RNA interference (RNAi) is an evolutionarily conserved phenomenon to inhibit gene expression in eukaryotes including mammals (Fire et al. 1998; Paulson and Gonzalez-Alegre 2006). One of the most important implications of RNAi technology is the development of potent and highly effective siRNAs imparting exquisite specificity (Keiser et al. 2015). They have already been utilized as a vital research tool for loss-of-function studies and the suppression of phenotypes generated by dominantly acting mutant genes (Rodriguez-Lebron and Paulson 2006). Thus, siRNA-mediated selective suppression of dominantly inherited mRNA transcripts holds curative potential for gain-of-function human genetic diseases (Lopes et al. 2016; Loy et al. 2012).
In this context, allele-specific RNAi (ASP-RNAi) is an innovative category of RNAi with the objective of suppressing the dominant mutant allele while sparing expression of the corresponding normal allele with the specificity of single-nucleotide differences between the two (Gonzalez-Alegre 2007). Therefore, allele-specific siRNAs (ASP-siRNAs) are potentially a novel and better remedial alternative for the treatment of autosomal dominant genetic disorders especially in cases where wild-type allele expression is crucial for organism survival (Miller et al. 2003). The mechanism of ASP-RNAi gene silencing is illustrated in Figure 1.
Numerous studies have been conducted to assess the potency and specificity of ASP-siRNAs for various neurodegenerative disorders like Huntington disease (HD) (Drouet et al. 2014; Miniarikova et al. 2016), DYT1 dystonia (Gonzalez-Alegre et al. 2003, 2005), Alzheimer’s disease (Sierant et al. 2011), Parkinson’s disease (PD) (Takahashi et al. 2015), amyloid lateral sclerosis (ALS) (Schwarz et al. 2006), and Machado–Joseph disease (Alves et al. 2008). Their therapeutic potential has also been assessed for various skin disorders like epidermolysis bullosa simplex (Atkinson et al. 2011), epidermolytic palmoplantar keratoderma (EPPK) (Lyu et al. 2016), and lattice corneal dystrophy type I (LCDI) (Courtney et al. 2014). They have also been utilized to suppress the mutations associated with other diseases like cancer (Iyer et al. 2016), viral diseases (Teng et al. 2011), and sex-linked disorders (Caplen et al. 2002). Various in-vivo studies have been reported in different animal models, for e.g., HD (Drouet et al. 2014), EPPK (Miniarikova et al. 2016), and hyper-trophic cardiomyopathy (Miniarikova et al. 2016). The potential of this therapeutic modality has been studied in human embryonic stem cells (Miniarikova et al. 2016), and allele-specific gene silencing (ASGS) approaches have started to move from the laboratory to the clinic (Liu et al. 2016). The first ASP-siRNA TD101 for the human skin disorder pachyonychia congenita (PC) has entered into phase1b clinical trials (Leachman et al. 2008).

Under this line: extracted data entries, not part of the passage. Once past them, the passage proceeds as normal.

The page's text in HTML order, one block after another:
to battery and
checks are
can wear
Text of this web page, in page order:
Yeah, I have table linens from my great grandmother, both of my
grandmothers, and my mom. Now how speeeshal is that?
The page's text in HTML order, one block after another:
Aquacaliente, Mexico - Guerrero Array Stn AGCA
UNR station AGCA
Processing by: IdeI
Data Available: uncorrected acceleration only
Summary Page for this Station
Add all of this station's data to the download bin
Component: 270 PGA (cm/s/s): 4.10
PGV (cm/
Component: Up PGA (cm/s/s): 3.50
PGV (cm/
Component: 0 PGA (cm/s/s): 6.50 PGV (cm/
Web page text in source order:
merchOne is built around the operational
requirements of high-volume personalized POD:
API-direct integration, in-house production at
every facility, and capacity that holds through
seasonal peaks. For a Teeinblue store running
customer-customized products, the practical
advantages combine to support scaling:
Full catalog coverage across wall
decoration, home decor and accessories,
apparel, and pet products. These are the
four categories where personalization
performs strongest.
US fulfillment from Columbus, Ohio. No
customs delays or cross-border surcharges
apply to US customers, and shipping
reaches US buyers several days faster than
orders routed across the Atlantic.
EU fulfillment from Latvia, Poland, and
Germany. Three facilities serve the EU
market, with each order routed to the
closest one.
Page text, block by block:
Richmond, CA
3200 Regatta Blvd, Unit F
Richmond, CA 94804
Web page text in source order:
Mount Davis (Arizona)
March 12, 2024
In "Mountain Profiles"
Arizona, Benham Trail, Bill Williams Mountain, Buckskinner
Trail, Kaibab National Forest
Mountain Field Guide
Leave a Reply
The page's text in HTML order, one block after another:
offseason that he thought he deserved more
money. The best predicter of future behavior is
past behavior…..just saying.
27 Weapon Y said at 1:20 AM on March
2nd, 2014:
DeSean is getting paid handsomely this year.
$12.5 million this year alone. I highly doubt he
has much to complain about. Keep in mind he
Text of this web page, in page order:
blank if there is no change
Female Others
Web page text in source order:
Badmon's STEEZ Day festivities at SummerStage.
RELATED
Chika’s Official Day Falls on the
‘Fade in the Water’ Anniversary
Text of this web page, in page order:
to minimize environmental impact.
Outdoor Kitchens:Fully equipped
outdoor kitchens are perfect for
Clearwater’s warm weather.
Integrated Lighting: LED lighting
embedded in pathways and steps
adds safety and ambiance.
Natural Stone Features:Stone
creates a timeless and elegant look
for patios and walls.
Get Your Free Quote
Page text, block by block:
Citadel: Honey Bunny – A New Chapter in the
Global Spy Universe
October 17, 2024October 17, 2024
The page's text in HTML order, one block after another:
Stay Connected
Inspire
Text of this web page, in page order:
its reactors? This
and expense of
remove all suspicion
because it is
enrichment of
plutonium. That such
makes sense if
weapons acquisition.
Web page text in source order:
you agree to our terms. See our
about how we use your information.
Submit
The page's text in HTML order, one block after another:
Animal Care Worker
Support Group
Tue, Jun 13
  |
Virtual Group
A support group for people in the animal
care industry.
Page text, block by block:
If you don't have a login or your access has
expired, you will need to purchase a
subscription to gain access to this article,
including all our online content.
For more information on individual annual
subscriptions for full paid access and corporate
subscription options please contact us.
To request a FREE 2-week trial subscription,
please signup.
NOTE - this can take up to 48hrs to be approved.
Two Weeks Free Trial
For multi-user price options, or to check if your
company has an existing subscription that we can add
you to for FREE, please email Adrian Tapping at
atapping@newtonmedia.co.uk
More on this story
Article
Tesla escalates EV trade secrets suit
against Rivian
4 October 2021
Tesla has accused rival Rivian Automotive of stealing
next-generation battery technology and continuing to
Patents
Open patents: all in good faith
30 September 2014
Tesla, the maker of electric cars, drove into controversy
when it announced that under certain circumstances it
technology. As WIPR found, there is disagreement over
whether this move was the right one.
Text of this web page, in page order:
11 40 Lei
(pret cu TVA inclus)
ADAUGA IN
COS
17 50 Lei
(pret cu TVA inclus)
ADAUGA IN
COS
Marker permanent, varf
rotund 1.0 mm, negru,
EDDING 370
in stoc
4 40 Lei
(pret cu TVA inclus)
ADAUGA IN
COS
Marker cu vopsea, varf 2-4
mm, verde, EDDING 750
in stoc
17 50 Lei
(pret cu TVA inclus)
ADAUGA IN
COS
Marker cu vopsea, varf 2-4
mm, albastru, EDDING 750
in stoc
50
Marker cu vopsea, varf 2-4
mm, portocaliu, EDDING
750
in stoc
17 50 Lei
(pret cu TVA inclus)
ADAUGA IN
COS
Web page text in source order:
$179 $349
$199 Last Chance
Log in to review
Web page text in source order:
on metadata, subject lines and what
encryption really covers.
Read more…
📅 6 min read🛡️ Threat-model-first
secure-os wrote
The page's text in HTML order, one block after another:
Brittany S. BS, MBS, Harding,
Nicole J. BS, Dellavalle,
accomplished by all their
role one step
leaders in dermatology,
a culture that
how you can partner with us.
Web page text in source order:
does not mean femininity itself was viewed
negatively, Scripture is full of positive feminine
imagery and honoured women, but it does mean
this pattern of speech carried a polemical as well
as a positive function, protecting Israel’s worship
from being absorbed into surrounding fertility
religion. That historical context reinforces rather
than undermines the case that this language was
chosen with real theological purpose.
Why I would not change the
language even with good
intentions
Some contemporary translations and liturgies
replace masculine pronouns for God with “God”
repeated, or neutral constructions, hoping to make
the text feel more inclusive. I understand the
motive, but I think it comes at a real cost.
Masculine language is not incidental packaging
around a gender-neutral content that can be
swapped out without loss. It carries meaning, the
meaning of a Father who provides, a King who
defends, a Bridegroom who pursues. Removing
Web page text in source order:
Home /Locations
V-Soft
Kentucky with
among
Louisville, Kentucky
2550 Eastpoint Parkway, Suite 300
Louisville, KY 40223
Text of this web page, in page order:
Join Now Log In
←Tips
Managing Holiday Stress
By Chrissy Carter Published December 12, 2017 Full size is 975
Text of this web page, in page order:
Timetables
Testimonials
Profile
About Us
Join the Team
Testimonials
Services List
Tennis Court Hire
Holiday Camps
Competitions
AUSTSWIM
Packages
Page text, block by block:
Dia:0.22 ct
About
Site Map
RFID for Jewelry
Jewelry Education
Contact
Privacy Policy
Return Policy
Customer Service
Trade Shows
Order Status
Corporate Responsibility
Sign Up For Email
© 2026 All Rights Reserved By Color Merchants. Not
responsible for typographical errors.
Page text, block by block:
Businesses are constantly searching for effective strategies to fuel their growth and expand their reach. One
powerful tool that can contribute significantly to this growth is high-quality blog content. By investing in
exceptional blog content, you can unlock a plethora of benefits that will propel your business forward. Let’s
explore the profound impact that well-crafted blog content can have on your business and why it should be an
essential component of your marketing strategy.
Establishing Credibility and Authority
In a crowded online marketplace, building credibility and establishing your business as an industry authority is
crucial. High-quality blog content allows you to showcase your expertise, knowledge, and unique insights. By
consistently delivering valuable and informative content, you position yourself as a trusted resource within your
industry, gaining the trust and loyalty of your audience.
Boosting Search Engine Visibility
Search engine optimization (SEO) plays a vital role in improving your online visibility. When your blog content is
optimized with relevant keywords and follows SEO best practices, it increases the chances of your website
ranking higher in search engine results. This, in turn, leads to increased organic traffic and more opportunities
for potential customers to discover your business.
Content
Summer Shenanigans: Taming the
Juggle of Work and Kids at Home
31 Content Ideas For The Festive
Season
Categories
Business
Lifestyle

Currently there is no cure available for dominant negative genetic maladies (Squitieri and de Yebenes 2015). Although, a few symptomatic pharmacological and nonpharmacological drugs have been used in clinical practice (Marelli and Maschat 2016), they were aimed at temporary relief and delay of disease progression (Jamwal and Kumar 2015; Kulshreshtha and Piplani 2016; LeWitt et al. 2016). Similarly peptide-based drugs have been used to suppress the aggregate formation of toxic mutant protein (Aharony et al. 2015; Arribat et al. 2013). However, it is reported that indiscriminate sustained suppression at the protein level may have harmful effects on the cell (Rodriguez-Lebron and Paulson 2006), and they are not aimed at disease reversal.
Likewise, traditional antisense molecules are also candidates for mutant-specific suppression (Pandey et al. 2015). However, the one-to-one ratio of binding to target requires high concentrations of these molecules in the cell, which may result in toxic situations (Allen et al. 2013). On the other hand, ASP-siRNAs exhibit multiplicity i.e., a single siRNA can cause cleavage of multiple copies of the target mRNA (Allen et al. 2013). Moreover, antisense molecules exhibit irreversible binding to their target making them poor candidates for ASP-RNAi, especially when the system demands one nucleotide discrimination (Allen et al. 2013). Antisense Oligonucleotide (ASO), being single stranded, is unstable and less potent, thus requiring high concentrations and, consequently, leading to off-target effects more severe than dsRNA (Watts and Corey 2012).
Despite unprecedented specificity and immense therapeutic utility of ASP-siRNAs, bioinformatics repositories in the field are lacking. Although there are several resources available for siRNAs like siRECORDS (Ren et al. 2006), HusiDa (Truss et al. 2005), HIVsirDB (Tyagi et al. 2011), VIRsiRNAdb (Thakur et al. 2012b), siRNAmod (Dar et al. 2016b), and RNAiAtlas (Mazur et al. 2012), they lack information related to ASP-siRNAs (Supplemental Material, Table S1 in File S1). Likewise, there are numerous algorithms (Ahmed and Raghava 2011; Dar et al. 2016a; Filhol et al. 2012; Huesken et al. 2005; Kaur et al. 2016; McQuisten and Peek 2009; Mysara et al. 2011; Pan et al. 2011; Peek 2007; Qureshi et al. 2013; Saetrom 2004; Shabalina et al. 2006; Vert et al. 2006) and design rules (Amarzguioui and Prydz 2004; Elbashir et al. 2001a; Reynolds et al. 2004; Ui-Tei et al. 2004) for siRNA efficacy prediction. But, none of the available web servers was dedicated to predicting two efficacies associated with a single siRNA.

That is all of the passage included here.